As far as we can tell there were 4 samples with largely different phage genomes. And they all exhibit these quality issues. We'll clarify if there might've been any other sample processed during the run. We also currently have no clue about phiX, which will hopefully be resolved after we receive an answer from the sequencing facility.
While it is possible that there were issues (software/hardware) during the run that would have to be confirmed by sequence provider. Generally they should not be releasing data from runs with known run problems. Can you post quality score plots for R1/R2? You should move forward with the analysis while you wait to hear from your provider.
Thank you for taking your time to respond. I've updated my post adding score plots for R1 and R2 both before and after running
trimmomatic
.While you did have a spread of Q scores for R2 it does look like the median score stayed high. You seem to have removed most low quality bases during trimming. I would not be greatly concerned about a few red tiles that show up afterwards. How much data did you lose in the trimming step?
I'm left with ~22% of R1 (~250k out of ~1.1mln) and ~4% of R2 reads (~41k out of ~1.1mln).
You should always trim R1/R2 reads together otherwise you will be left with orphan reads (i.e. R1 reads without their R2 mates as you see above) that many programs will have trouble with (assemblers for one). So you will lose a lot of data by the present method. How big is your phage expected to be? 41K reads (R1 and R2 mates) may still be enough.
Yes, we are running trimmomatic in PE mode (i.e. we trim both files simultaneously).
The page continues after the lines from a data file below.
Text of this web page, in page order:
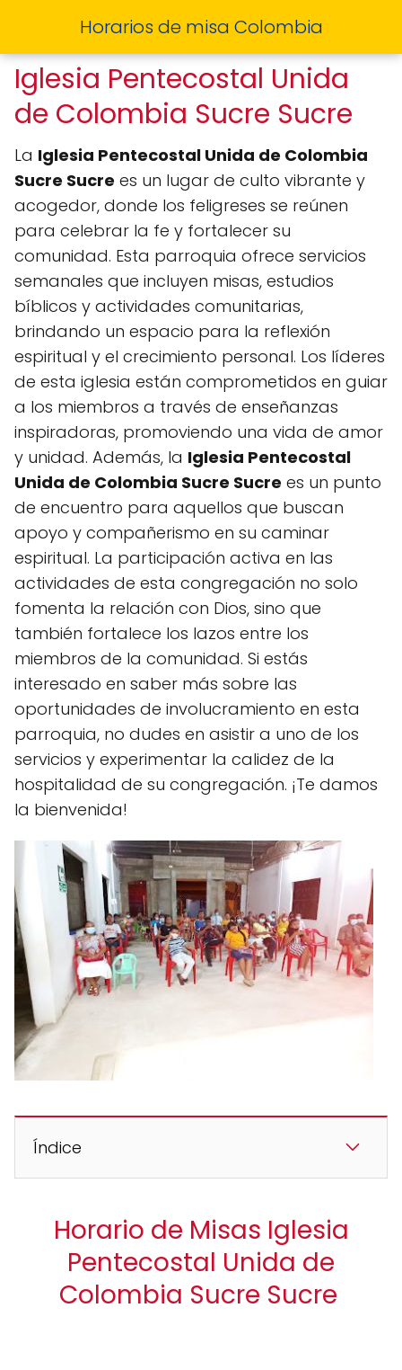
Horarios de misa Colombia
Iglesia Pentecostal Unida
de Colombia Sucre Sucre
La Iglesia Pentecostal Unida de Colombia
Sucre Sucre es un lugar de culto vibrante y
acogedor, donde los feligreses se reúnen
para celebrar la fe y fortalecer su
comunidad. Esta parroquia ofrece servicios
semanales que incluyen misas, estudios
bíblicos y actividades comunitarias,
brindando un espacio para la reflexión
espiritual y el crecimiento personal. Los líderes
de esta iglesia están comprometidos en guiar
a los miembros a través de enseñanzas
inspiradoras, promoviendo una vida de amor
y unidad. Además, la Iglesia Pentecostal
Unida de Colombia Sucre Sucre es un punto
de encuentro para aquellos que buscan
apoyo y compañerismo en su caminar
espiritual. La participación activa en las
actividades de esta congregación no solo
fomenta la relación con Dios, sino que
también fortalece los lazos entre los
miembros de la comunidad. Si estás
interesado en saber más sobre las
oportunidades de involucramiento en esta
parroquia, no dudes en asistir a uno de los
servicios y experimentar la calidez de la
hospitalidad de su congregación. ¡Te damos
la bienvenida!
Índice
Horario de Misas Iglesia
Pentecostal Unida de
Colombia Sucre Sucre

We've reported all surviving reads (not just surviving pairs). The genome is presumably 170kbp long, and we expect ~50-70x coverage (given surviving pairs). It is enough for assembly, though it might not be sufficient to safely detect minor contamination (which is expected). Moreover, the real concern is that despite the unrealistically strict trimming parameters the per tile quality issue has not been fully resolved.
I've updated the question providing answers to these questions. Please, take a look.
I think this is a single lane machine (I familiar with other production level HiSeq sequencers) and it does look like the run was overloaded. So that could account for some of the bad quality on R2. I assume you only paid for fractional proportion of the data (which was relatively small here)?
We already addressed the duplication (small genome, large coverage so duplication not unusual). You could talk with the sequencing facility and express concern about the bad Q scores (which are likely due to overloading) which are leading to a loss of a large amount of data post-trimming/clean-up. I am not sure if they would be considerate enough to re-run the sample at no cost. It would depend on your relationship with them. You could always ask for a discount on a re-run.
Otherwise you have your 41K PE reads and you will have to move on with those.
Although it would be an ideal outcome, I'm not sure either, since communication is handled by another department. So yeah, seems like we are to move on with what we have.
Thank you very much for your answers, you've been very helpful!
You are welcome!
Check back and let me know if the BBMap tools, mentioned above, work for your data.